Always Verify with Outside Sources: Given the potential errors created by ChatGPT responses to coding questions, and the potential to overlook errors by humans, the Purdue study results highlight the importance of verifying responses with outside sources. It is imperative that users take the time to vet responses through multiple sources to ensure complete understanding and accuracy before proceeding with a solution provided by AI.

How Well Did AI Do It? Conclusion

In ChatGPT’s defense, it was not created to be a programming code model. Other tools such as DeepMind’s AlphaCode are being developed specifically to provide programming code based on natural language descriptions, and the industry is continuing to press forward with advances in AI technology. So, while the results discussed above don’t appear very positive, I think they remain promising for the future.
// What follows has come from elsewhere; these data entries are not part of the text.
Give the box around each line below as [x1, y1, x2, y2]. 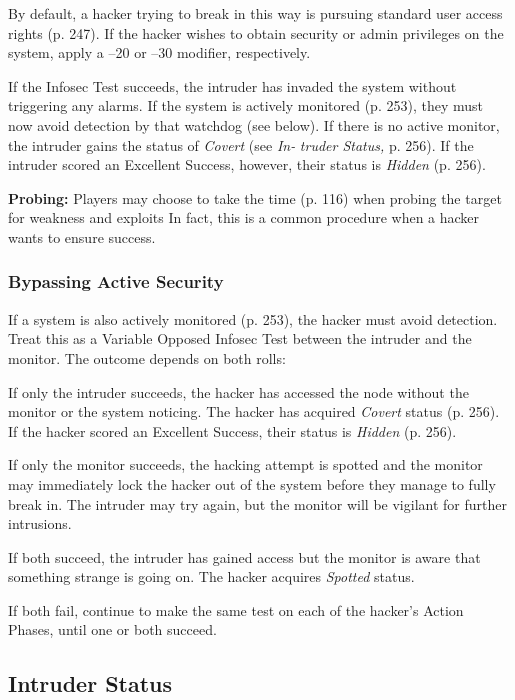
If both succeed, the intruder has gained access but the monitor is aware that [8, 546, 481, 567]
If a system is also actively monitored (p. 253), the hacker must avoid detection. [8, 308, 498, 329]
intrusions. [8, 513, 72, 534]
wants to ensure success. [8, 226, 156, 247]
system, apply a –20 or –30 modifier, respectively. [8, 42, 311, 63]
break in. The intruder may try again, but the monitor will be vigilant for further [8, 493, 507, 514]
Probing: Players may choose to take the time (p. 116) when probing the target [8, 187, 502, 208]
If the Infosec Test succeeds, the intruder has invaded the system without [8, 75, 457, 96]
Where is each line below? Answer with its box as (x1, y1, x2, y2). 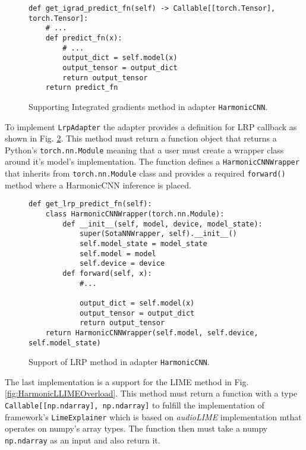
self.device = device (79, 259, 165, 268)
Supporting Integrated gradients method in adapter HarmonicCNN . (29, 100, 268, 112)
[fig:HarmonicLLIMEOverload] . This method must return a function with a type (5, 387, 298, 399)
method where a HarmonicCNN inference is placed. (5, 178, 192, 191)
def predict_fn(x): (45, 33, 122, 42)
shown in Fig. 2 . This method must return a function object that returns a (5, 132, 277, 144)
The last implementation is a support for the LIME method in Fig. (5, 375, 249, 388)
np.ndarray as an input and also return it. (5, 433, 160, 446)
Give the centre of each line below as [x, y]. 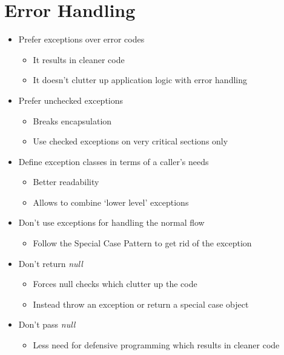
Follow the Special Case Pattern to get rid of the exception [142, 243]
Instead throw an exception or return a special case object [141, 304]
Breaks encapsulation [72, 120]
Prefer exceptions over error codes [81, 39]
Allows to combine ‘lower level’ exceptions [111, 202]
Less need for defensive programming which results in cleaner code [156, 345]
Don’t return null [51, 263]
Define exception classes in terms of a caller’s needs [114, 161]
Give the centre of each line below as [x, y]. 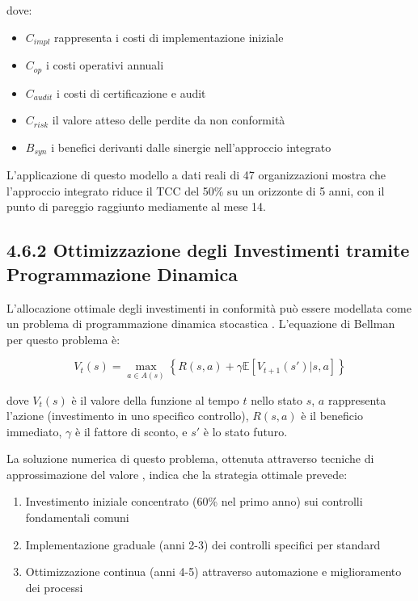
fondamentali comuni [77, 517]
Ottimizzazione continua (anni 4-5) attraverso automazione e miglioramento [213, 572]
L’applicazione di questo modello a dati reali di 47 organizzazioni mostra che [196, 175]
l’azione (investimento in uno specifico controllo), [128, 416]
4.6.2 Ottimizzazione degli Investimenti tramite [208, 250]
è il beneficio [332, 416]
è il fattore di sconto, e [131, 431]
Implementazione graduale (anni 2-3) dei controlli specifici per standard [203, 544]
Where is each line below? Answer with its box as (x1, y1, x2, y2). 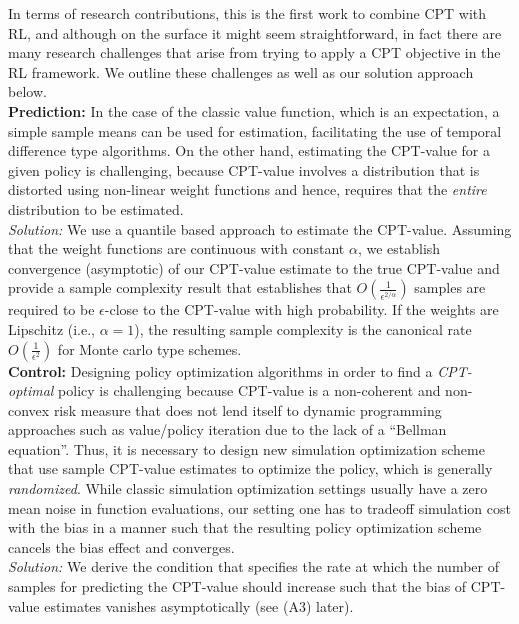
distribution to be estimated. (8, 198, 184, 219)
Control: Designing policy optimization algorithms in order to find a (8, 360, 433, 381)
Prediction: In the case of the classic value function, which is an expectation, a (8, 100, 500, 121)
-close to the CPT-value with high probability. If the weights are (104, 299, 499, 320)
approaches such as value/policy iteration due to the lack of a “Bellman (8, 419, 447, 440)
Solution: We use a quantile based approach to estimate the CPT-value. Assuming (8, 218, 512, 239)
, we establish (357, 238, 441, 259)
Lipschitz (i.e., (8, 318, 95, 339)
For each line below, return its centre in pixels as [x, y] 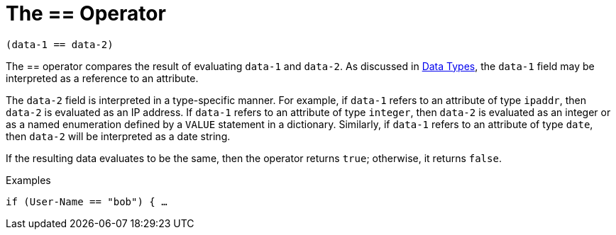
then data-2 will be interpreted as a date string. [118, 136]
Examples [28, 180]
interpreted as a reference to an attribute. [102, 78]
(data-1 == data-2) [60, 44]
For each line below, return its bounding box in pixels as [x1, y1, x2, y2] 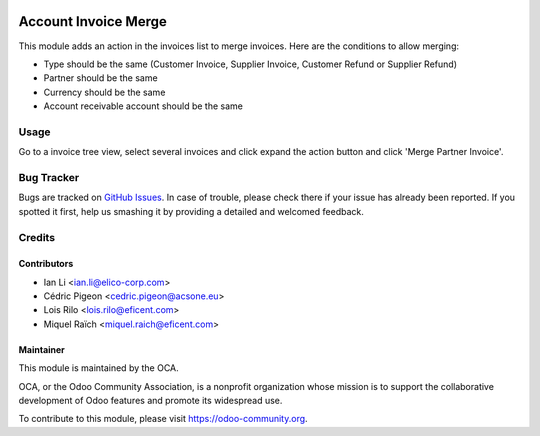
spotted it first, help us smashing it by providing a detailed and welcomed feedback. [18, 205, 364, 217]
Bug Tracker [18, 170, 80, 184]
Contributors [18, 258, 74, 270]
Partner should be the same [43, 72, 159, 84]
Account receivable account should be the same [43, 100, 244, 112]
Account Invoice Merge [18, 13, 167, 30]
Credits [18, 230, 55, 244]
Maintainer [18, 343, 65, 355]
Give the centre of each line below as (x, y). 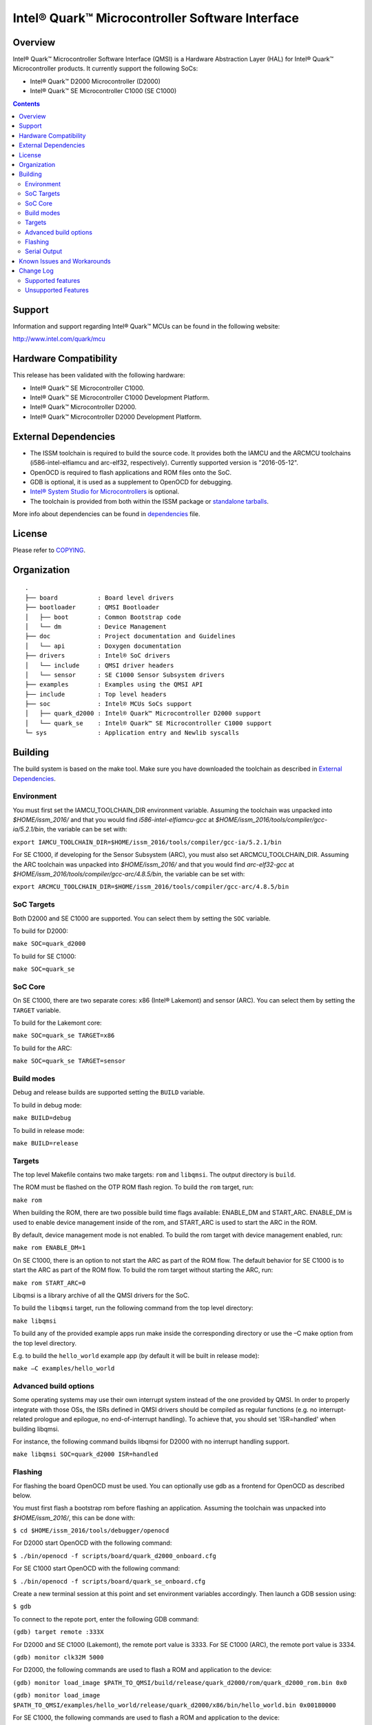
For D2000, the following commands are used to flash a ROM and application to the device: (142, 1670)
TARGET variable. (37, 1010)
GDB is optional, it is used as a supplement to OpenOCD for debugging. (131, 482)
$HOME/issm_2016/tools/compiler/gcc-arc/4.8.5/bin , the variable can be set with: (129, 874)
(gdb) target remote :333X (58, 1632)
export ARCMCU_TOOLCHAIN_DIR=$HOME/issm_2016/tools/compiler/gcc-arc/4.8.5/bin (151, 887)
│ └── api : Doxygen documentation (103, 646)
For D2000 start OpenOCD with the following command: (92, 1543)
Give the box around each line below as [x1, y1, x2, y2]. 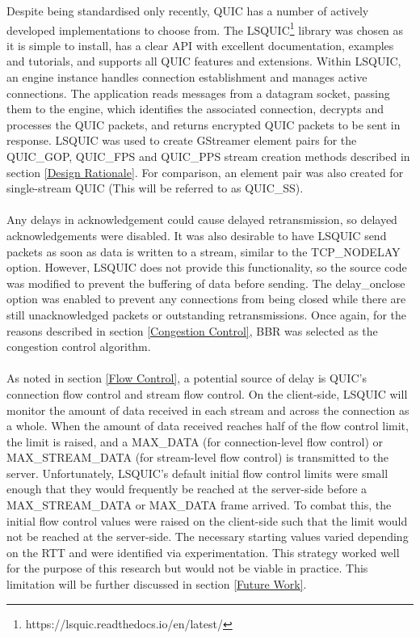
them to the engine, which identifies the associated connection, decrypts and [6, 100, 384, 117]
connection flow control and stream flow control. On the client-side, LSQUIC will [6, 385, 408, 402]
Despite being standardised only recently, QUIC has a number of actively [6, 2, 369, 19]
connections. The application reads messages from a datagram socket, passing [6, 84, 390, 101]
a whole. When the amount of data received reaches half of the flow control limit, [6, 417, 409, 434]
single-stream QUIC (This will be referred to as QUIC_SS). [6, 180, 304, 196]
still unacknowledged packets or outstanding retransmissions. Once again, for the [6, 306, 406, 323]
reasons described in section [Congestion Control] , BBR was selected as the [6, 322, 378, 339]
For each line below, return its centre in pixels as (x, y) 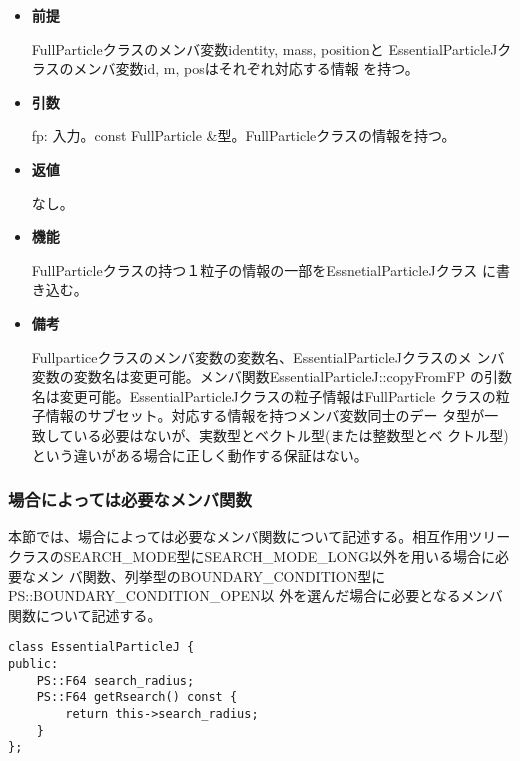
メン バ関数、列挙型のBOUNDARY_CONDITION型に (210, 575)
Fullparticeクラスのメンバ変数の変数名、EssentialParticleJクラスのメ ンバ (268, 356)
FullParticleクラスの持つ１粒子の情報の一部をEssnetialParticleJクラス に (264, 269)
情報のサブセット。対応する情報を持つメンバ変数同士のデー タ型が (265, 415)
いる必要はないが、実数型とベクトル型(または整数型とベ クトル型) (291, 434)
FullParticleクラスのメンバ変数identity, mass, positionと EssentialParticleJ (264, 48)
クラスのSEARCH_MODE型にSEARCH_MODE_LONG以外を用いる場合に (251, 555)
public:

Still, I don’t see that human programmers are in danger of being made obsolete by AI anytime soon. Even as progress continues, all AI models are a function of the data they have been trained on. For programming applications, this includes understanding syntax rules, function parameters, as well as common programming structures and innovative deviations from those structures. It is more difficult, however, to train an AI model on how to write a program that works within the context, interests, and goals of the broader organization.

Most coding solutions are not written in a vacuum and require specific knowledge of the business environment the solution will be implemented within. What is the structure of the database you are pulling your data from? How does the output need to be formatted to work downstream in your analytics process? Make sure that you format things in the way that your VP likes them. So far, AI models have yet to accomplish these tasks well. I’m sure that day may come down the road, but for now this is the realm where human programmers will continue to excel for some time.